Not only more flavorful than krill, oysters exhibit a remarkable property known as hybrid vigor—possibly unique in the animal world. And oysters are only the start, says Manahan. He calls for a Blue Revolution in all kinds of seafood to follow the Green one that boosted crop yields over the last century.

“We’re going to have to make future decisions as a society regarding how to provide enough food for a growing population,” he says. United Nations experts estimate that humans will number almost 9 billion by 2050.

“If you look globally, the untapped potential of producing more food from the oceans is enormous,” adds Hauke Kite-Powell, a research specialist at the Woods Hole Oceanographic Institution who sits with Manahan on a National Academies committee studying the issue.

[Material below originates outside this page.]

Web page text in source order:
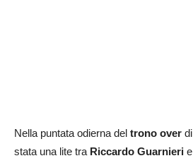
Nella puntata odierna del trono over di
stata una lite tra Riccardo Guarnieri e

Aquaculture, or mariculture, is still a sliver of the world’s farming output, and a dirty word to those who like their fish wild. In a few years, says Manahan, the world catch of farmed fish will surpass the wild-caught total for the first time in history. The most recent statistics show that in 2007, aquaculture supplied 42 percent of fish consumed worldwide. In the next year or two, that should hit 50 percent.

Prices bear out the trend. Even high-end farmed species such as oysters have come down since 1997 when compared to lowly wild Arctic fish like haddock and Pollock—once staples of cheap cafeteria food, and still major ingredients in fish sticks and fast-food sandwiches.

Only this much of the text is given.